_Instructions for the task:_ Write out again the lines from the line with "données accessible en BI [197, 343]" up to and including the line with "converts the widely", exactly as they stand below, and skip any picture.

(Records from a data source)
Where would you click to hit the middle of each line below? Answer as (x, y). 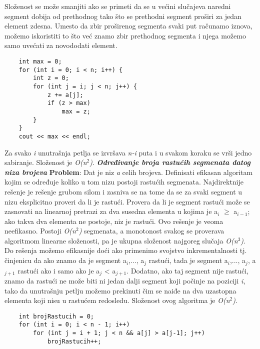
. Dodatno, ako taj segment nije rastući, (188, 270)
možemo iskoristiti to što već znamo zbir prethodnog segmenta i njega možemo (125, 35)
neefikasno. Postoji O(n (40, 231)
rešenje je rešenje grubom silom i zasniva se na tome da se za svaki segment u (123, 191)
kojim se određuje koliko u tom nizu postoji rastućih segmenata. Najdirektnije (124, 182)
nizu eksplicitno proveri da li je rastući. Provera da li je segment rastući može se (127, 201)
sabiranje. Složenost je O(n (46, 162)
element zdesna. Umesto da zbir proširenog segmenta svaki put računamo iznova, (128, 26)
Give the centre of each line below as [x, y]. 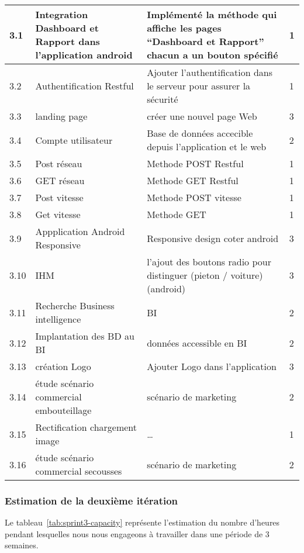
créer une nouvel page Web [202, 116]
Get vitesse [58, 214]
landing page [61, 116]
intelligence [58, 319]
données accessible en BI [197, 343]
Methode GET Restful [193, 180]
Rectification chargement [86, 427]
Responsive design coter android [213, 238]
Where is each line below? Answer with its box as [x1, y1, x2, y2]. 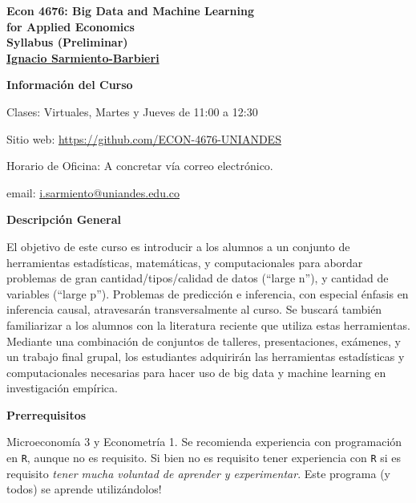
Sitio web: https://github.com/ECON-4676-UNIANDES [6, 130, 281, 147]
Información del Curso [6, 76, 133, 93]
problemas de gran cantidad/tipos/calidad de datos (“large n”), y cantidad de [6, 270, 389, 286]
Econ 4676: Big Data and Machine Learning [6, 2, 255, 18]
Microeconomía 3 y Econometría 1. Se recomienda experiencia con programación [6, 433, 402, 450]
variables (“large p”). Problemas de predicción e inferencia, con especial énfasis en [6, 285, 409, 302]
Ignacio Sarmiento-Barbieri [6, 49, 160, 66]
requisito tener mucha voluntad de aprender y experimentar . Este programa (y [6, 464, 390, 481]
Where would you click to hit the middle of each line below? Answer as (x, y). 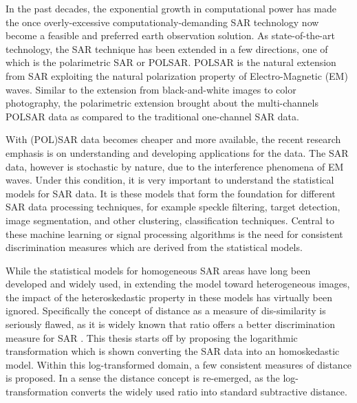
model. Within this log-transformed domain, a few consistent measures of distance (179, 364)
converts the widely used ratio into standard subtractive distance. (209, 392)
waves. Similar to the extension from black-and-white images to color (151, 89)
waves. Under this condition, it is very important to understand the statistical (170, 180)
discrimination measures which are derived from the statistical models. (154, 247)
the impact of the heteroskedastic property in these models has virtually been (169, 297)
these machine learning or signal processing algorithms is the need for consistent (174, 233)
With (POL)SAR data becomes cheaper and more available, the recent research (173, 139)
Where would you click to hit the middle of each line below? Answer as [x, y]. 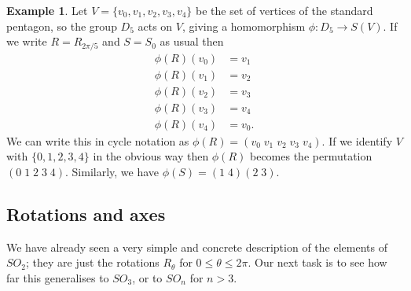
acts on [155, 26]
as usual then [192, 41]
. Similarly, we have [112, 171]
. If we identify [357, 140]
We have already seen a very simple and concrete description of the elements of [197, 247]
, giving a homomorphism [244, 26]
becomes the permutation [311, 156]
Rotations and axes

_Reply to the task:_
données accessible en BI [197, 343]
Methode GET Restful [193, 180]
Rectification chargement [86, 427]
Responsive design coter android [213, 238]
Where is each line below? Answer with its box as [x1, y1, x2, y2]. 
Sitio web: https://github.com/ECON-4676-UNIANDES [6, 130, 281, 147]
Información del Curso [6, 76, 133, 93]
problemas de gran cantidad/tipos/calidad de datos (“large n”), y cantidad de [6, 270, 389, 286]
Econ 4676: Big Data and Machine Learning [6, 2, 255, 18]
Microeconomía 3 y Econometría 1. Se recomienda experiencia con programación [6, 433, 402, 450]
variables (“large p”). Problemas de predicción e inferencia, con especial énfasis en [6, 285, 409, 302]
Ignacio Sarmiento-Barbieri [6, 49, 160, 66]
requisito tener mucha voluntad de aprender y experimentar . Este programa (y [6, 464, 390, 481]
Where would you click to hit the middle of each line below? Answer as (x, y). 
model. Within this log-transformed domain, a few consistent measures of distance (179, 364)
converts the widely used ratio into standard subtractive distance. (209, 392)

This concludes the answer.